--- Supplied data ---
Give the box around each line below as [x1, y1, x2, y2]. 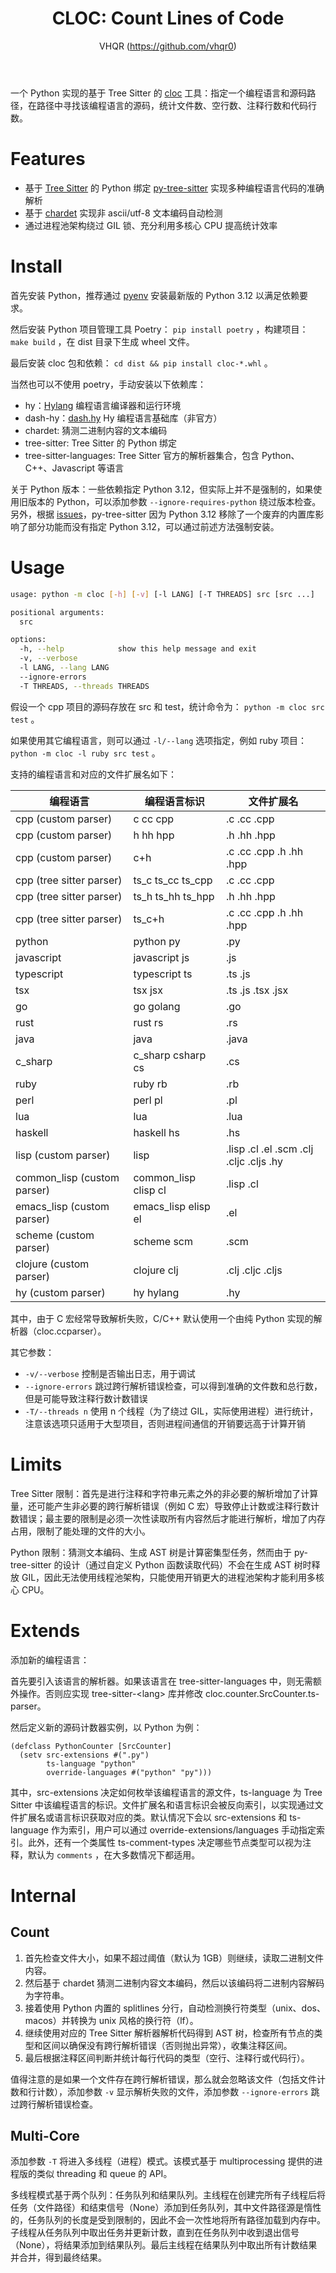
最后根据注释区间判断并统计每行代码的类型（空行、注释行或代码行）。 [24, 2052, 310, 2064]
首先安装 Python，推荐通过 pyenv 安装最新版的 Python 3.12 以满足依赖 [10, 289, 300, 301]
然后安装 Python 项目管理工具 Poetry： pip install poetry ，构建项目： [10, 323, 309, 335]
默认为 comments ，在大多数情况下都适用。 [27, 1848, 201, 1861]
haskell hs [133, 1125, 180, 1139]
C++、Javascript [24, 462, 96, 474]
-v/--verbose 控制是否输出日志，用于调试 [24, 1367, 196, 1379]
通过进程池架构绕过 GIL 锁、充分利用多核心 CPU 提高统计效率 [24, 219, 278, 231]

--- Aim of the exercise ---
Set down every entry exactly as it appears, but skip the pictures.

--- Exercise result ---
Give the box around each line below as [x1, y1, x2, y2]. 
最后根据注释区间判断并统计每行代码的类型（空行、注释行或代码行）。 [24, 2052, 310, 2064]
首先安装 Python，推荐通过 pyenv 安装最新版的 Python 3.12 以满足依赖 [10, 289, 300, 301]
然后安装 Python 项目管理工具 Poetry： pip install poetry ，构建项目： [10, 323, 309, 335]
默认为 comments ，在大多数情况下都适用。 [27, 1848, 201, 1861]
haskell hs [133, 1125, 180, 1139]
C++、Javascript [24, 462, 96, 474]
-v/--verbose 控制是否输出日志，用于调试 [24, 1367, 196, 1379]
通过进程池架构绕过 GIL 锁、充分利用多核心 CPU 提高统计效率 [24, 219, 278, 231]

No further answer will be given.